Dynamic time warping (DTW) is an essential method for measuring resemblance between two temporal sequences which may vary in time [26]. For example, similarities in consecutive patterns might be identified using DTW, even if single person was running faster than the other one, or if there were accelerations and decelerations through the path of a scrutiny. DTW has been efficient to temporal sequences of video, which can be turned into a linear sequence and analyzed with DTW. Figure 9 shows the time association of two time-dependent sequences.

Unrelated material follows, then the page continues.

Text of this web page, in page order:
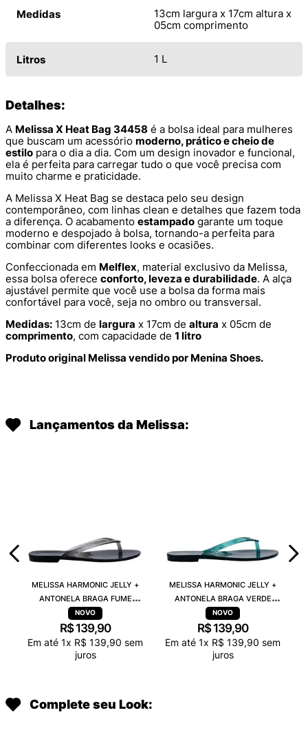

The theory of DTW is to measure two (time-dependent) sequences $x: = \left( {x_{1} ,x_{2} , \ldots ,x_{n} } \right)$ of length $N \in {\text{N}}$ and $Y: = \left( {y_{1} ,y_{2} \ldots ,y_{m} } \right)$ of length $M \in N$. These sequences possibly will be distinct signals (time series), feature sequences sampled at equidistant points in time, and the feature space is denoted by $F$. Then $x_{n} ,y_{m} \in F$ for $n \in \left[ {1:N} \right]$ and $m \in \left[ {1:m} \right]$. To evaluate two diverse feature vectors $x,y \in F$, one desires a partial cost measure, sometimes also referred to as local distance measure, which is defined as a function

$$C:F \times F \to R \ge 0$$

(13)

6 Emotion Dataset

Emotion dataset (University of York) is a publicly available dataset [25], containing four different emotions (happy, angry, fear, and sad) performed by 25 actors. The sequences were taken over static (black) background with the frame size of 1920 × 1080 pixels at a rate of 25 fps. For each emotion, actors are performed five different actions: walking, jumping, box picking, box dropping, and sitting, having an approximate length of 15 s of video. In this work, three emotions (happy, angry, and fear) and three actions (walking, jumping, and sitting) of 10 persons (male and female) are used for experimental purpose. Table 2 shows the properties of emotion recognition dataset.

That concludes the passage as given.